Desmoteplase Extends Stroke Treatment Window


BALTIMORE — The investigational drug desmoteplase combined with imaging to identify appropriate patients could push the treatment opening beyond 3 hours for some patients with acute ischemic stroke, according to Dr. Anthony Furlan, section head of stroke and neurologic intensive care at Cleveland Clinic.

“Even though intravenous tissue plasminogen activator has been an enormous breakthrough in stroke therapy, 95% of patients don't get treated with it,” Dr. Furlan said at the annual neurocritical care and stroke conference sponsored by Cleveland Clinic. “[W]e're not going to be treating lots of patients if we're confined to a 3-hour drug. An estimated 80% of stroke patients don't get to the hospital within the first 3 hours after onset.”

Animal trials have shown that desmoteplase—a plasminogen activator derived from vampire bat saliva—may be a better treatment option for acute stroke than is tissue plasminogen activator (TPA) for several reasons. Desmoteplase is not neurotoxic, and it does not activate β-amyloid, unlike TPA. In addition, desmoteplase has a long half-life, which allows for bolus injection. “That's useful for dosing control,” said Dr. Furlan. In animal models, desmoteplase also has been associated with fewer hemorrhages than has TPA.

The Desmoteplase in Acute Ischemic Stroke (DIAS) and the Dose Escalation Study of Desmoteplase in Acute Ischemic Stroke (DEDAS) trials were the first acute stroke thrombolytic trials to select patients for treatment after 3 hours based on perfusion imaging.
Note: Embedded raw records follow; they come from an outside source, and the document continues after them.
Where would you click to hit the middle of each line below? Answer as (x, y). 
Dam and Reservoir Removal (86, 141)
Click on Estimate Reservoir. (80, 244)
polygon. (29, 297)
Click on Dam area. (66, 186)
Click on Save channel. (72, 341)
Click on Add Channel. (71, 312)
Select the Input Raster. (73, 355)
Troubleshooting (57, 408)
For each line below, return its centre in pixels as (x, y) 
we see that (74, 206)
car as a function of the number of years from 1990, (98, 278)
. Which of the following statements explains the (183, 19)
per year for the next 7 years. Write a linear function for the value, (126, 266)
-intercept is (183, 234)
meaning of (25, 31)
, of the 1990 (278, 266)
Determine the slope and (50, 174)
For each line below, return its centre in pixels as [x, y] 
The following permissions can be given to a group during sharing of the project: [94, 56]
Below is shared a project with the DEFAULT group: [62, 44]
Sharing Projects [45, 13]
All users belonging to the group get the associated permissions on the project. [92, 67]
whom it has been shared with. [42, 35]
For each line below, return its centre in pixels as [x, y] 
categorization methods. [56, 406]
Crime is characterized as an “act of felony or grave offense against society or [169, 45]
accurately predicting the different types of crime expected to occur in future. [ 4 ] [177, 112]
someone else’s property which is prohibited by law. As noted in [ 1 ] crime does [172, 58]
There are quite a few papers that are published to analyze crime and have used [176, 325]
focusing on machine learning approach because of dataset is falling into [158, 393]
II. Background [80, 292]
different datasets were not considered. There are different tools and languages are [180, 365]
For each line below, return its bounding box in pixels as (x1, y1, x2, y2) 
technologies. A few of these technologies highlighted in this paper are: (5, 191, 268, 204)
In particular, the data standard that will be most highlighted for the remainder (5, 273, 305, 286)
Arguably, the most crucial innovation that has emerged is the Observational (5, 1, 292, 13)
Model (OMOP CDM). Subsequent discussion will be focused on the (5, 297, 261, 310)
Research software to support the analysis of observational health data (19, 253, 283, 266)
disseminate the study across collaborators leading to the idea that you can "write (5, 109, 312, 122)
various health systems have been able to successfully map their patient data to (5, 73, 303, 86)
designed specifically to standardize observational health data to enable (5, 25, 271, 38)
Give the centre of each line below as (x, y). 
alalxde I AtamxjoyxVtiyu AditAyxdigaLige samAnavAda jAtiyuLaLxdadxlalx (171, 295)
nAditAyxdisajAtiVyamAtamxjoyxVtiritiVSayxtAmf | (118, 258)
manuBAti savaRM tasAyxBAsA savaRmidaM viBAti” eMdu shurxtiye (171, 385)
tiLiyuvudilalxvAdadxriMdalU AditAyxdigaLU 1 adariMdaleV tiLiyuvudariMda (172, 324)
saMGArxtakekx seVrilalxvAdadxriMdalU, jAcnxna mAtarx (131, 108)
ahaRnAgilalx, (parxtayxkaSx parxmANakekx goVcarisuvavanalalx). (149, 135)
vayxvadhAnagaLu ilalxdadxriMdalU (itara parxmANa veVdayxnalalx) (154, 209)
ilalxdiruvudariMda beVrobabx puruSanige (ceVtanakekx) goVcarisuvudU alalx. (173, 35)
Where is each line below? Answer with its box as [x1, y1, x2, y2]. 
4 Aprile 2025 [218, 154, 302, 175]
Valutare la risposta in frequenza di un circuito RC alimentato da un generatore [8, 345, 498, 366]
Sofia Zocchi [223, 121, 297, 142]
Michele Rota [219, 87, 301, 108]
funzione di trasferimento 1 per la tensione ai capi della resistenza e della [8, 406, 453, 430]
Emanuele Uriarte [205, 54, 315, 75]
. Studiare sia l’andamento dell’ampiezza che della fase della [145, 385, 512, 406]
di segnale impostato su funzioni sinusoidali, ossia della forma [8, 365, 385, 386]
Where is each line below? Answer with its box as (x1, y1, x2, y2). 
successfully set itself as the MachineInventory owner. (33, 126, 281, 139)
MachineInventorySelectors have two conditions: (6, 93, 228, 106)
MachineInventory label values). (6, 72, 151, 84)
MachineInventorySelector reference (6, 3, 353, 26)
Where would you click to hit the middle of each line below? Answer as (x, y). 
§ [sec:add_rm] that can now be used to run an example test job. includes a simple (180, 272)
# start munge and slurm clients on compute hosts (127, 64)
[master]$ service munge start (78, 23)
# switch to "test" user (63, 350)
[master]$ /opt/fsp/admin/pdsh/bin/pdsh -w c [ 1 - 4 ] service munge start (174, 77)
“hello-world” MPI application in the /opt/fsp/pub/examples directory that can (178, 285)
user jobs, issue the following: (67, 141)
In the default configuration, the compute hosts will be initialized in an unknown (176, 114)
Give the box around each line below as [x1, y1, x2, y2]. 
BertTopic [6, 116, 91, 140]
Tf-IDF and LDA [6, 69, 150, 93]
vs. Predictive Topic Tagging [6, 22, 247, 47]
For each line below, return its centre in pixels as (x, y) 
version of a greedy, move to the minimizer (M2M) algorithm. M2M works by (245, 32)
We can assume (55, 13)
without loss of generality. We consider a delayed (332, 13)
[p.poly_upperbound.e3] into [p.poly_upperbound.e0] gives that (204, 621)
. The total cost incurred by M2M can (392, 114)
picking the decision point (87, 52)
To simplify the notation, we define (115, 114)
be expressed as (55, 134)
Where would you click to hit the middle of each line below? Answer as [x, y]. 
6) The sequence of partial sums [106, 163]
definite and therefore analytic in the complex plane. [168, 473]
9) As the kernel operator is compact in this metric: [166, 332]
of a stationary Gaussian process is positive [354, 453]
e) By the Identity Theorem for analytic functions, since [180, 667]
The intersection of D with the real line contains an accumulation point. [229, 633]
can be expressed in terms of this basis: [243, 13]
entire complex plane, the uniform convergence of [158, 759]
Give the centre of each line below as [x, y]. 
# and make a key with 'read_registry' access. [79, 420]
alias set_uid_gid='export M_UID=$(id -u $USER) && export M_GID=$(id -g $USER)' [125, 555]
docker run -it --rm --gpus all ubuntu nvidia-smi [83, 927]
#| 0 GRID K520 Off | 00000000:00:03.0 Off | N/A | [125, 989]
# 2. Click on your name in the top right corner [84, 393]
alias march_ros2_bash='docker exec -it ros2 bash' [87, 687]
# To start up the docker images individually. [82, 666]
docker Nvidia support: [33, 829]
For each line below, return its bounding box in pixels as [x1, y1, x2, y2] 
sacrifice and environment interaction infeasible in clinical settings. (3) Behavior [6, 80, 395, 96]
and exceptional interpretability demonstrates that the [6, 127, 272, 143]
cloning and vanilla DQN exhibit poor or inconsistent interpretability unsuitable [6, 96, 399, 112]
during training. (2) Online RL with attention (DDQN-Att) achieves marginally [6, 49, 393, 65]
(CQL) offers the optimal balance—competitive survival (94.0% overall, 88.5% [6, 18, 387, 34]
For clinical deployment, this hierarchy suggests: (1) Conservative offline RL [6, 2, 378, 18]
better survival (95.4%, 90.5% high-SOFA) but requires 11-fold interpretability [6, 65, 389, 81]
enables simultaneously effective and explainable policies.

Dr. Furlan was the principal investigator for the DEDAS trial. Desmoteplase is being jointly developed by Forest Laboratories Inc. and Paion AG.

Enrollment in the DIAS and DEDAS trials was limited to patients who had stroke onset within 3–8 hours and had a 20% perfusion-diffusion mismatch on baseline MRI. Reperfusion was defined as a 30% or better improvement in mean transit time on perfusion MRI or an improvement of two thrombolysis in myocardial infarction (TIMI) flow grades.

In an unpublished pooled analysis of both trials, none of the 35 patients who received placebo or the 30 patients who received 125 mcg/kg desmoteplase (as bolus) had symptomatic intracranial hemorrhage. Only 1 of the 29 patients (3.4%) who received 90 mcg/kg desmoteplase (as bolus) had symptomatic intracranial hemorrhage.

Mortality was 5.7% for the placebo group, 6.9% for the 90 mcg/kg desmoteplase group, and 3.3% for the 125 mcg/kg desmoteplase group. In addition, perfusion at 4–8 hours (based on MRI) was closely linked with clinical outcome at 90 days, with patients in the 125 mcg/kg group having the best results.

Based on a Rankin scale shift analysis of pooled data from the two trials, “at the 125-mcg dose—with a very small number of patients—we had a statistically significant clinical benefit, defined by improvement in Barthel [index], modified Rankin [scale], and NIH [stroke scale],” said Dr. Furlan.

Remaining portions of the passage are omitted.